▶ **WHAT IS REQUIRED**: Please report how many lines in the data below contain "This". Nothing besides the number should be written.
BEGIN
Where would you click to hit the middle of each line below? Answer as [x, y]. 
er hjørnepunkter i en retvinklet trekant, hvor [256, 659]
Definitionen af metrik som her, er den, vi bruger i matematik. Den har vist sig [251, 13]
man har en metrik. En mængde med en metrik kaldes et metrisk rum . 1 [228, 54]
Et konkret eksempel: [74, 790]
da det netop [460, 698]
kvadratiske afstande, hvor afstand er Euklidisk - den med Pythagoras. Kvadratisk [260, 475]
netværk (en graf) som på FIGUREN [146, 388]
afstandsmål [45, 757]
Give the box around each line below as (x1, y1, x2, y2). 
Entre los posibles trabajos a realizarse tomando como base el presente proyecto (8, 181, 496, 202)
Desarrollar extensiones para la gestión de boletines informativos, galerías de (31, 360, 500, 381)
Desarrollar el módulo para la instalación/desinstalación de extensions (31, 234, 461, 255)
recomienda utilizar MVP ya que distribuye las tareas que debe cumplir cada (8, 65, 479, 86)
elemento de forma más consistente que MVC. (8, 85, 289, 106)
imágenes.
END
BEGIN
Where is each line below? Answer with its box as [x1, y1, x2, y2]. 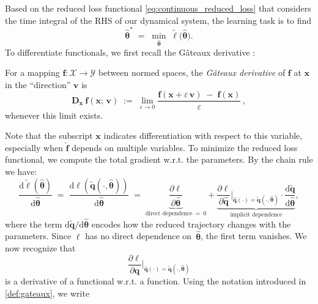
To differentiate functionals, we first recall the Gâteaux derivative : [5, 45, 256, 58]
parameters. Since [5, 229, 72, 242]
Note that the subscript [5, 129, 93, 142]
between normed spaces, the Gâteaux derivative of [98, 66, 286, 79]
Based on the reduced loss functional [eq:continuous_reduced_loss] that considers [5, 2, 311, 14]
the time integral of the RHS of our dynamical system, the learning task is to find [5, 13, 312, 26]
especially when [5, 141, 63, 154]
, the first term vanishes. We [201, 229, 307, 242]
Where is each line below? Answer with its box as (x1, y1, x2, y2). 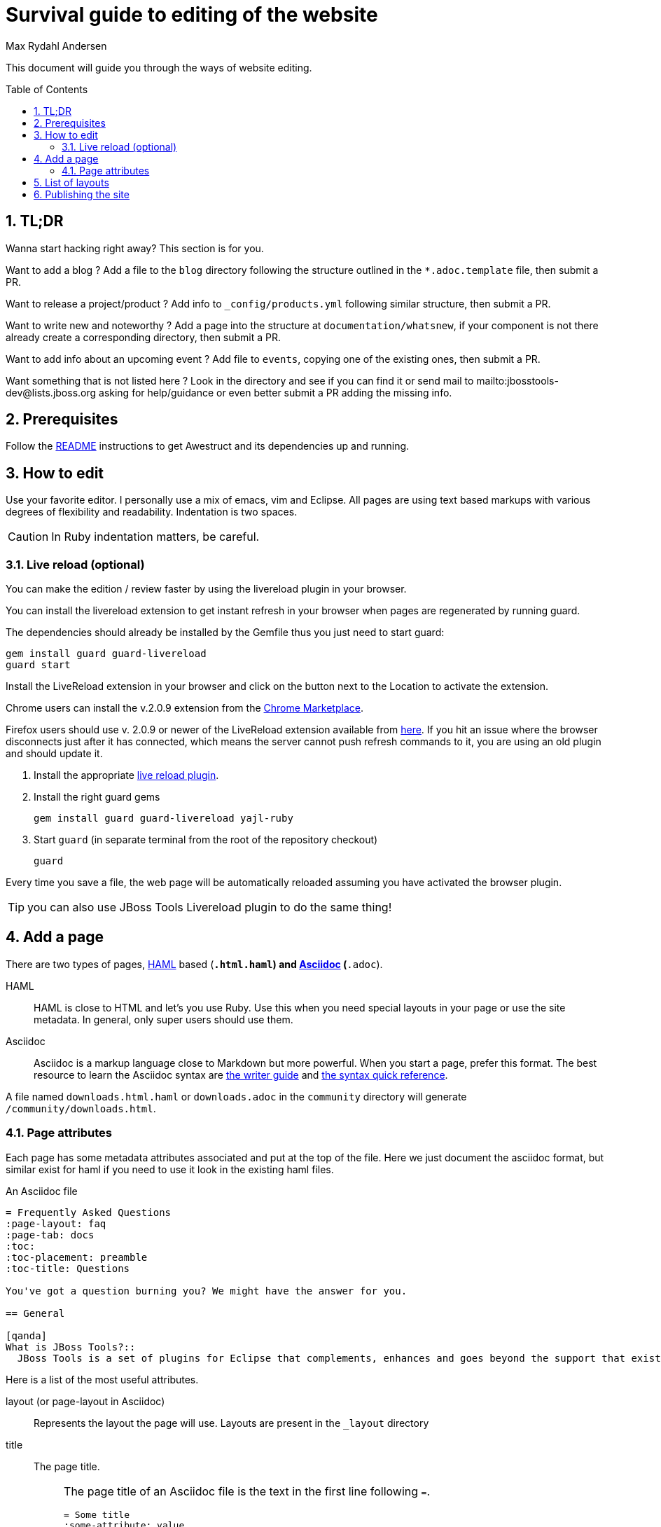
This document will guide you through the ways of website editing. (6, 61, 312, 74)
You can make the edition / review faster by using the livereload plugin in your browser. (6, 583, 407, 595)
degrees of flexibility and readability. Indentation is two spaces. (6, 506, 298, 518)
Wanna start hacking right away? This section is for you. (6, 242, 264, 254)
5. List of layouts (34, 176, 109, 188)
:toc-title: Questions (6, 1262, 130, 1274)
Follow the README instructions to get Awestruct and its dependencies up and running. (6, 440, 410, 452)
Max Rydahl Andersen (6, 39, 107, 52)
END
▶ **YOUR RESPONSE**: 2